In a sentence or two, describe why we don’t need to compute \(\Pr(X)\) in our \(\mathop{\mathrm{arg\,max}}\) calculation.

(*Hint*: think about for each \(c\) what \(\Pr(X)\) represents and whether it depends
on the particular \(c\) in
question.)

# Problem 2: Independence and Computation

The above calculation now demands that we compute two quantities for each class \(c\):

- \(\Pr(c)\): the probability that the class occurs in the training data.
- \(\Pr(X \mid c)\): the likelihood of the data given the class.

We can employ the definition of conditional probability which says that:

\[ \Pr(X \cap c) = \Pr(X \mid c) \cdot \Pr(c) \]

Employed in this fashion, we call this the *probability Chain
Rule*. Therefore, we are really computing \(\Pr(X \cap c)\), the probability that we
have data \(X\) and class \(c\) at the same time. Recall that \(X\) is really a tuple of sub-events, \(X = (x_1, x_2, x_3, x_4)\). With this in
mind, we can then repeatedly apply the chain rule, observing that
intersection of events is commutative:

\[ \Pr(X \mid c) \cdot \Pr(c) = \Pr(c) \cdot \Pr(x_1 \mid c) \cdot \Pr(x_2 \mid c, x_1) \cdot \Pr(x_3 \mid c, x_2, x_1) \cdot \Pr(x_4 \mid c, x_3, x_2, x_1). \]

While this, in theory, allows us to compute \(\Pr(X \mid c)\), it is onerous to do. We need to know the conditional probability of each feature given the others.

To simplify the computation, let’s assume that the features \(x_1, \ldots, x_4\) are *independent*
from each other, *i.e.*, their probabilities do not depend on
each other. This leads us to the following computation:

\[ \Pr(X \mid c) = \Pr(x_1 \mid c) \cdot \Pr(x_2 \mid c) \cdot \Pr(x_3 \mid c) \cdot \Pr(x_4 \mid c). \]

\(\Pr(x_1 \mid c)\), for example, is the probability in our training data that it was early (or not) given that we went to class (or not). These probabilities are much easier to compute!

In summary, we now have the following computation to perform:

\[ \mathop{\mathrm{arg\,max}}_{c \in C} \Pr(c) \cdot \Pr(x_1 \mid c) \cdot \Pr(x_2 \mid c) \cdot \Pr(x_3 \mid c) \cdot \Pr(x_4 \mid c). \]

And then we choose the class \(c\) that maximizes this probability.

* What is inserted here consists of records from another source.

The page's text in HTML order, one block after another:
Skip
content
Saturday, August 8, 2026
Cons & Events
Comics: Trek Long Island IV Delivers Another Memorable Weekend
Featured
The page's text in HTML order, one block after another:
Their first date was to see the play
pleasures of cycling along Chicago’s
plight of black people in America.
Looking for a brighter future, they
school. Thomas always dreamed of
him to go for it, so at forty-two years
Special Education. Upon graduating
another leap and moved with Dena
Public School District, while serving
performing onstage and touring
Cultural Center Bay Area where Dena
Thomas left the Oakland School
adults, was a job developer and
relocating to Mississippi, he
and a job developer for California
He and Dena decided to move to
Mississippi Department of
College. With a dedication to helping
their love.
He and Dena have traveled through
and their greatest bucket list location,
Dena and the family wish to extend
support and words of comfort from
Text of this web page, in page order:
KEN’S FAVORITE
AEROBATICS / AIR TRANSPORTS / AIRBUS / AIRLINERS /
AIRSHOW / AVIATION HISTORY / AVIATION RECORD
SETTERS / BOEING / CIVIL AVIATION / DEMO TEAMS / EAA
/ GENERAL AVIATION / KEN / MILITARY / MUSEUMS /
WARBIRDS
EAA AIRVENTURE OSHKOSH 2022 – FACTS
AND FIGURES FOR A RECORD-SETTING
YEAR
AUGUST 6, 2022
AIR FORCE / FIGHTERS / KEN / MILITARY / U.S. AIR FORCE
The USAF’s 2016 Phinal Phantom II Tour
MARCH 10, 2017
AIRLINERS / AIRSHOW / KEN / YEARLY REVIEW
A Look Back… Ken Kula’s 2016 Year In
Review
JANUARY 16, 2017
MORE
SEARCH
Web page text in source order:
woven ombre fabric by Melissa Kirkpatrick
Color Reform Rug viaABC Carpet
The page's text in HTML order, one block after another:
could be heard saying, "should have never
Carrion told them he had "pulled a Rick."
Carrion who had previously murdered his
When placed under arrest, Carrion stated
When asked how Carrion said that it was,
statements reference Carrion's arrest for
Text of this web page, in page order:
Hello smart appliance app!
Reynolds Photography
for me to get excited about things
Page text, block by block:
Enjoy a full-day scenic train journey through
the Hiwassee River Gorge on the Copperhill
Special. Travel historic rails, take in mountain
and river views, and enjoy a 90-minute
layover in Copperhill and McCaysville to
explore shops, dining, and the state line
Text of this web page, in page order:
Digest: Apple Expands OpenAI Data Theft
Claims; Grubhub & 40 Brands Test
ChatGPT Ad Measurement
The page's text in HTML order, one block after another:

Go through the training data and hand-calculate the various probabilities you need to carry out this computation. It’ll be useful to organize these probabilities into various tables that you can look up easily. Once you have done this, determine what class your resulting classifier assigns the following data:

- \((\text{Early}, \text{No}, \text{No}, \text{Yes})\)

Create three other test data points and carry out the classifier on those data as well, showing the computation you performed.